In RA0, as shown in FIG. 6, the UE 310 may not calculate the embedded SQN _MS For transmission to the AMF 330 of any authentication failure information (e.g., AUTS) to avoid SQN _MS Another exposure in the wireless interface. In contrast, the UE 310 sends a response message only to the AMF 330, indicating that the reason for the failure is sequence number desynchronization. Such desynchronization may occur, for example, when UE 310 and the network are subject to a sui replay attack. As an example of RA1, the UE 310 may respond to NAS message authentication failure with only a cause value indicating the cause of the failure as SQN failure/mismatch, without calculating an aus and without sharing the aus with the network.

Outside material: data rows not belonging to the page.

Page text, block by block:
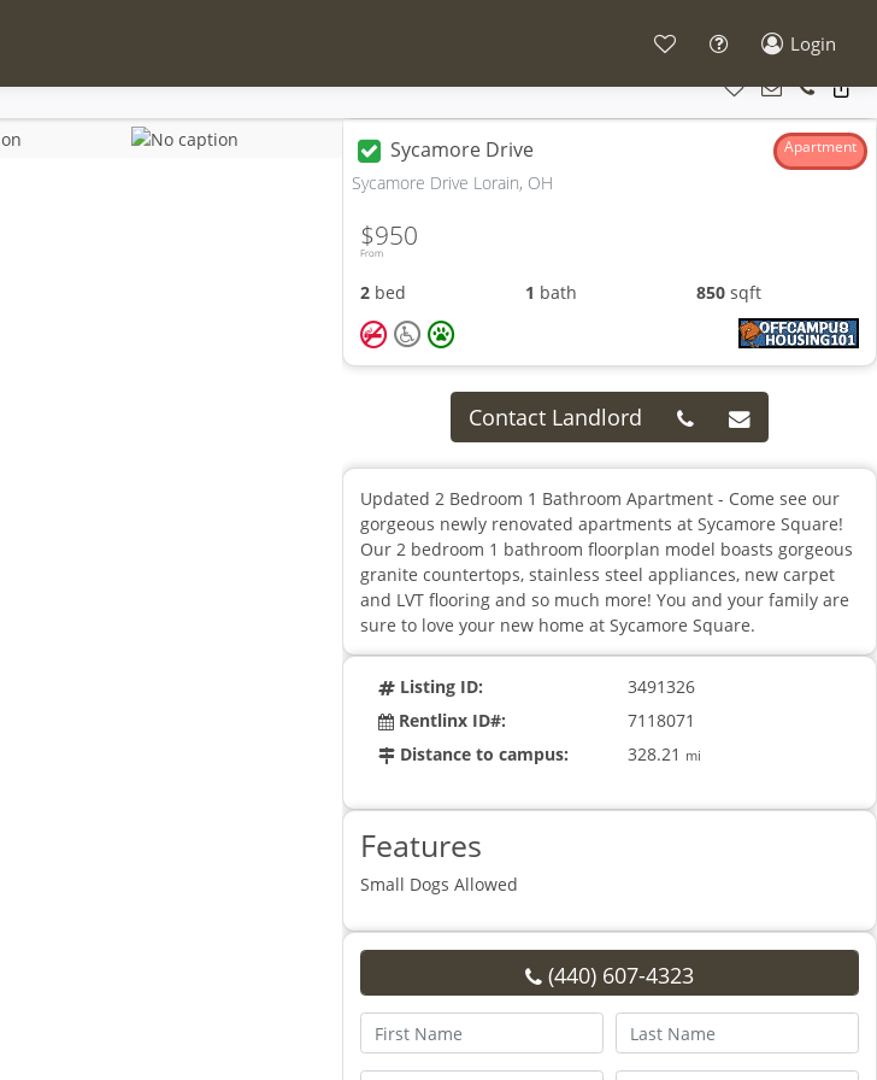
Login
Sycamore Drive Apartment
Sycamore Drive Lorain, OH
From
$950
2 bed 1 bath 850sqft
Contact Landlord
Updated 2 Bedroom 1 Bathroom Apartment - Come see our
gorgeous newly renovated apartments at Sycamore Square!
Our 2 bedroom 1 bathroom floorplan model boasts gorgeous
granite countertops, stainless steel appliances, new carpet
and LVT flooring and so much more! You and your family are
sure to love your new home at Sycamore Square.
Listing ID:
3491326
Rentlinx ID#:
7118071
Distance to campus:
328.21 mi
Features
Small Dogs Allowed
(440) 607-4323
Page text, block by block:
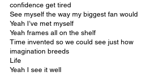
confidence get tired
See myself the way my biggest fan would
Yeah I’ve met myself
Yeah frames all on the shelf
Time invented so we could see just how
imagination breeds
Life
Yeah I see it well
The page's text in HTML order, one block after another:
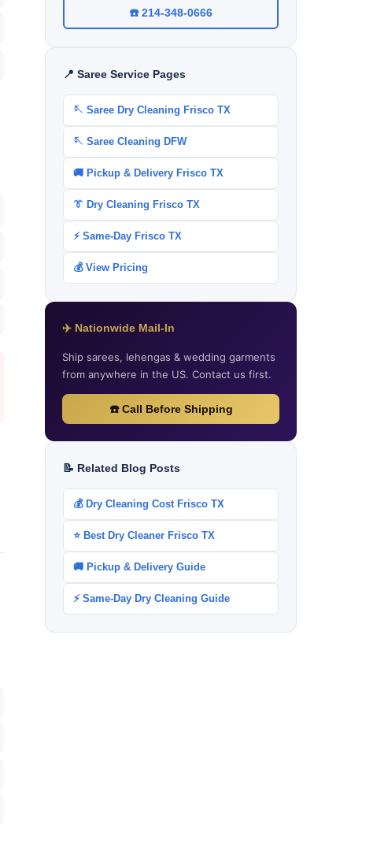
☎️ 214-348-0666
📍 Saree Service Pages
🪡 Saree Dry Cleaning Frisco TX
🪡 Saree Cleaning DFW
🚚 Pickup & Delivery Frisco TX
👔 Dry Cleaning Frisco TX
⚡ Same-Day Frisco TX
💰 View Pricing
✈️ Nationwide Mail-In
Ship sarees, lehengas & wedding garments
from anywhere in the US. Contact us first.
☎️ Call Before Shipping
📝 Related Blog Posts
💰 Dry Cleaning Cost Frisco TX
⭐ Best Dry Cleaner Frisco TX
🚚 Pickup & Delivery Guide
⚡ Same-Day Dry Cleaning Guide

In RA2, SEAF 330 may send a request message, denoted as a naf_authentication_authentication request message, to AUSF360 upon receiving an authentication failure message from UE 310.

In RA3, upon receiving the Nausf_UEauthentication_authentication request message from AMF 330, AUSF360 sends a request message, denoted as Nudm_UEauthentication_get request message, to UDM/ARPF 370.

In RA4, when the UDM/ARPF 370 receives a Nudm_UEauthentication_get request message from the AUSF360, the ARPF 370 may be mapped to the HE/AuC. The UDM/ARPF 370 may send a response message represented by the nudm_ueauthentication_get response message for use by using a message stored in the UDM 370 SQN _MS (e.g., in steps 5 or 18 of FIG. 5) rather than updated SQNs _HE And (5) re-authenticating the UE by using the new authentication vector. The AUSF 360 follows the principle of steps 6-11 of fig. 5 to run a new authentication procedure with the UE 310.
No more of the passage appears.